Percy Trezise (28 January 1923 – 11 May 2005) was an Australian pilot, painter, explorer and writer as well as, notably, a "discoverer", documenter, and historian of Aboriginal rock art. He was born in Tallangatta, Victoria but is associated especially with Far North Queensland and the rock art galleries of the Cape York Peninsula.

==Life ==
Trezise was born in Tallangatta (northern Victoria), of Cornish descent, and attended a bush school followed by Albury High School. His interest in Aboriginal peoples began when he won a copy of The Red Centre by Hedley Herbert Finlayson while a student in high school. During World War II, Trezise served in the Royal Australian Air Force, surviving the crash of a Wackett trainer in August 1942. From 1956 he worked in northern Australia as an airline pilot for Ansett and the Cairns Aerial Ambulance. From the air he learned to identify areas likely to contain Aboriginal rock art, which he subsequently explored on foot. During the 1960s, he regularly overflew Dunk Island attempting to locate the Aboriginal galleries mentioned by E. J. Banfield in his Confessions of a Beachcomber (1908) and later walked in to find them based on his aerial observations.

He was a friend of writer Xavier Herbert, artists Ray Crooke and Ron Edwards and a collaborator with Aboriginal artist Dick Roughsey in a series of children's picture books.

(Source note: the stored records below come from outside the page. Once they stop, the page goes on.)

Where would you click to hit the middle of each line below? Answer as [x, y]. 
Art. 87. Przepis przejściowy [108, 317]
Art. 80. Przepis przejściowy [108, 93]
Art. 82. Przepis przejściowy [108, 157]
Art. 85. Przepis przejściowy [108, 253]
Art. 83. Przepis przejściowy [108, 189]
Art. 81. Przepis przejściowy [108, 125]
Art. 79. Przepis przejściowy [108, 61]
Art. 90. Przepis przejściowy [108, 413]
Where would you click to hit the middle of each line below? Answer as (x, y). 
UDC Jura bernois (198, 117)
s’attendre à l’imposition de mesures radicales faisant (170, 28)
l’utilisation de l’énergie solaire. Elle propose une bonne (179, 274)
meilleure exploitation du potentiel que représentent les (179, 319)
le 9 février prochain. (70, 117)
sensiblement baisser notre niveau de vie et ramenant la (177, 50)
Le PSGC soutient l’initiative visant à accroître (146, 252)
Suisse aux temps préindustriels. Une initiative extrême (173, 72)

He died in Cairns, Queensland.

==Honours ==
In 1996, he was made a member of the Order of Australia. In 2004, he received an Honorary Doctorate of Letters from James Cook University, in recognition of outstanding service to the community of far north Queensland. An episode of Australian Story, "Set In Stone" (2014), was dedicated to Percy Trezise. Introduced by Australian of the Year, Adam Goodes, it focuses on Trezise's 50 year relation with Quinkan rock art that continues with his sons.

==Bibliography==
Books authored or illustrated by Trezise include:
- 1969 - Quinkan Country. Adventures in search of aboriginal cave paintings in Cape York. (With Dick Roughsey). Reed Australia.
- 1971 - Rock Art of South-East Cape York. Monograph. Australian Institute of Aboriginal Studies, Canberra.
- 1973 – Last Days of a Wilderness. Collins: Sydney.
- 1986 - Ngalculli the Red Kangaroo.
- 1987 - Platypus and Kookaburra. (Written by Rex Ingamellis and illustrated by Percy Trezise and Mary Haginikita).
- 1991 - Mungoon-Gali, the Giant Goanna. Angus & Robertson: Sydney. ISBN 0-207-17200-5
- 1993 – Dream Road: A Journey of Discovery. Allen & Unwin:

Percy Tresize made a video on his 75th birthday in which he talks about his life and Dick Roughsey. This is one of the last known video interviews where he discusses the importance of Indigenous Australian culture and how he was drawn to rock art from his early days as a bush pilot with the flying doctor service.